High Fidelity Simulation of the Spray Generated by a Realistic Swirling Flow Injector

Practical aero-engine fuel injection systems are highly complicated, combining complex fuel atomizer and air swirling elements to achieve good fuel-air mixing as well as long residence time in order to enhance both combustion efficiency and stability. While detailed understanding of the multiphase flow processes occurring in a realistic injector has been limited due to the complex geometries and the challenges in near-field measurements, high fidelity, first principles simulation offers, for the first time, the potential for a comprehensive physics-based understanding. In this work, such simulations have been performed to investigate the spray atomization and subsequent droplet transport in a swirling air stream generated by a complex multi-nozzle/swirler combination. A Coupled Level Set and Volume Of Fluid (CLSVOF) approach is used to directly capture the liquid-gas interface and an embedded boundary (EB) method is applied to flexibly handle the complex injector geometry. The ghost fluid (GF) method is also used to facilitate simulations at realistic fuel-air density ratio. Adaptive mesh refinement (AMR) and Lagrangian droplet models are used to efficiently resolve the multi-scale processes. To alleviate the global constraint on the time-step imposed by locally activated AMR near liquid jets, a separate AMR simulation focusing on jet atomization was performed for relatively short physical time and the resulting Lagrangian droplets are coupled into another simulation on a uniform grid at larger time-steps.

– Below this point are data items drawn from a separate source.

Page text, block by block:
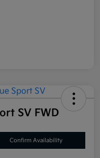
SV FWD
Confirm Availability
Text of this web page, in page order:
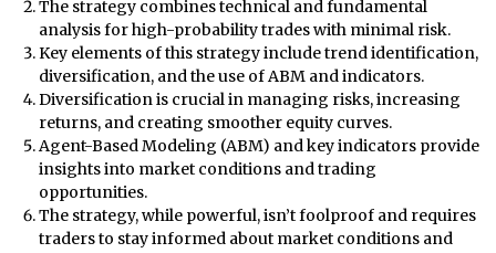
The strategy combines technical and fundamental
analysis for high-probability trades with minimal risk.
Key elements of this strategy include trend identification,
diversification, and the use of ABM and indicators.
Diversification is crucial in managing risks, increasing
returns, and creating smoother equity curves.
Agent-Based Modeling (ABM) and key indicators provide
insights into market conditions and trading
opportunities.
The strategy, while powerful, isn’t foolproof and requires
traders to stay informed about market conditions and
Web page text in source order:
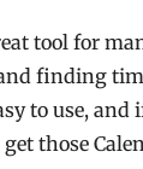
tool for
finding
to use,
get those
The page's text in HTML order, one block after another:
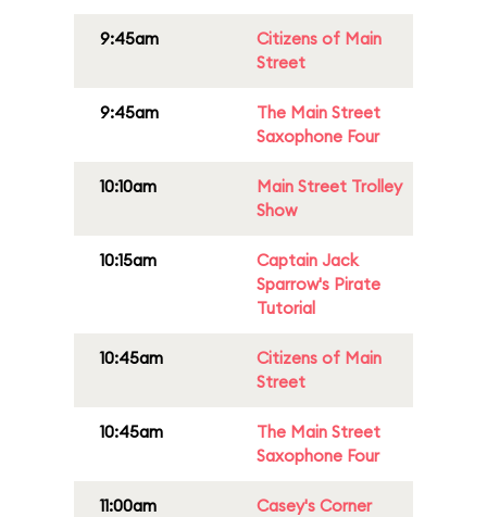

The high cost simulations were performed at the U.S. Department of Defense high performance computing facilities using over 5000 processors. Experiments at the same flow conditions were conducted at UTRC. The simulation details of flow velocity and vorticity due to the interaction of the fuel jet and swirling air are presented. The velocity magnitude is compared with experimental measurement at two downstream planes. The two-phase spray spreading is compared with experimental images and the flow details are further analyzed to enhance understanding of the complex physics.